The Canucks hit the ice for the first time this season on Saturday as they practiced at the Meadow Park Sports Centre in Whistler; today was the first opportunity the 46 players taking part had to prove they belong.

The team was spit into two teams, Team A skated from 9 to 10:30 a.m. before spending 45 minutes with off-ice conditioning, Team B practiced from 11 to 12:30 p.m., they then conditioned off-ice for 45 minutes.

There were plenty of familiar faces to be seen, including the likes of Roberto Luongo, Ryan Kesler and Willie Mitchell, and some fresh faces that had fans in attendance checking their roster a few times.

Pavol Demitra, Kyle Wellwood, Darcy Hordichuk and Ryan Johnson all got a few double takes, but other than that it was business as usual. A camp is a camp is a camp, not much changes from year to year, according to Canucks head coach Alain Vigneault, although something was different on day 2.

"The only difference that I can sense is a higher sense of purpose from our group," Vigneault said. "Obviously we're not going to dwell on what didn't happen last year, just like when we started last year we didn't want to dwell on the prior success that we had.

"Obviously we came up a little bit short last year, I thought we battled really hard quite a few times in the middle, but for whatever reason in the last stretch there we weren't able to get it done. I think our players want to reestablish themselves, they're proud players, they compete hard, they leave it on the table and I think they want to get back to the confident and winning team that they've been."


The players did just that during their respective ice-times, passes were crisp and timely, shots were blazing and the overall pace was fast. No one really rose above the others, with the exception of a nice play here and there, while at the same time no one was disappointing. If there is an ideal way for the first practices of a new season to go, this was it.

The only sore spot was the condition of the ice, it was cleaned numerous times throughout the day but to no avail, it closely resembled an outdoor community rink that doesn't get very much TLC.

"I think the coaches were really smart about it, they realized the ice was really bad out there and I think they let off a little bit at the end," said Kesler.
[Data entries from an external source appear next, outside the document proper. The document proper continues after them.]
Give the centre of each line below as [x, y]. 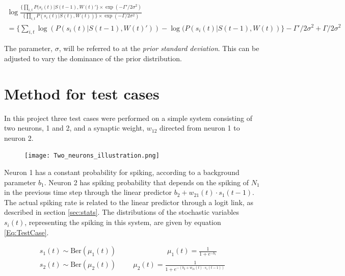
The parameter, [28, 48]
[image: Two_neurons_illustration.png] [92, 156]
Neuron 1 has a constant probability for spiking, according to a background [122, 172]
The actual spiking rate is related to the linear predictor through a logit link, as [129, 202]
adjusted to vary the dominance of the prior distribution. [93, 58]
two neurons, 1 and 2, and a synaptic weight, [74, 128]
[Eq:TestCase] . [26, 232]
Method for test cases [82, 93]
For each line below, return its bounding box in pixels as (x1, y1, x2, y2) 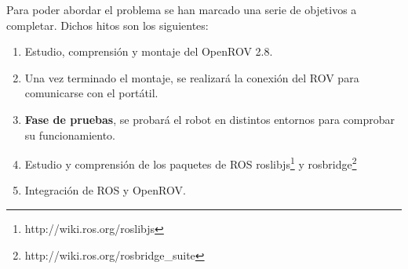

Its tough to pin the blame for soft ice on anyone, players are battling for their careers so they're giving it all they've got. Their blades are quickly carving their way, hopefully, to success.


Jason Krog, last year's American Hockey League regular season and playoff MVP, is one of the players battling for a sacred spot with the team and the BC native said it's so far, so good after the first day on ice.

"It was pretty tough, but it was really good to get up to full speed again. You spend the whole summer practicing and that but it's definitely not as intense as this so I thought it was a really good first day. It was hard but it wasn't too much.

"I felt pretty good out there, I was tired but not exhausted so I was happy with the way I felt as far as conditioning goes."

Krog was focusing on getting his timing and hand quickness back, among other things, during the first day, all while trying to keep the reality of his situation in perspective. He's attending an NHL training camp, yes, but at the same time he isn't cockily taking anything for granted. Butterflies are nowhere near his stomach thankfully, he's handling everything just fine so far, even if sporting Canucks gear is a dream come true.

"Anytime you have a shot to play for an NHL team, and the fact that this is my home province and it's a team that I watched growing up, there is a lot of pressure, so I'm trying not to put too much on myself. I'm just going out there and playing my game and I'll worry about what happens when it happens. I'm older now so the nerves don't bother me as much either, I'm just having fun out there and working as hard as I can."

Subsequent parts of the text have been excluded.